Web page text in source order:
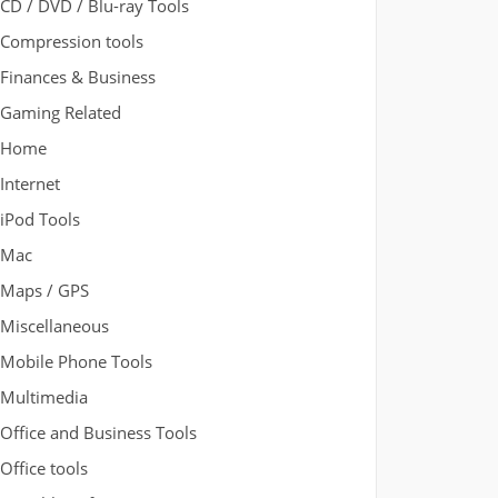
CD / DVD / Blu-ray Tools
Compression tools
Finances & Business
Gaming Related
Home
Internet
iPod Tools
Mac
Maps / GPS
Miscellaneous
Mobile Phone Tools
Multimedia
Office and Business Tools
Office tools

__WORK TO BE COMPLETED__
Print, exactly and only, the lines running from the one with "Finances & Business" to the end of the data above.

__REPLY TO THE EXERCISE__
Finances & Business
Gaming Related
Home
Internet
iPod Tools
Mac
Maps / GPS
Miscellaneous
Mobile Phone Tools
Multimedia
Office and Business Tools
Office tools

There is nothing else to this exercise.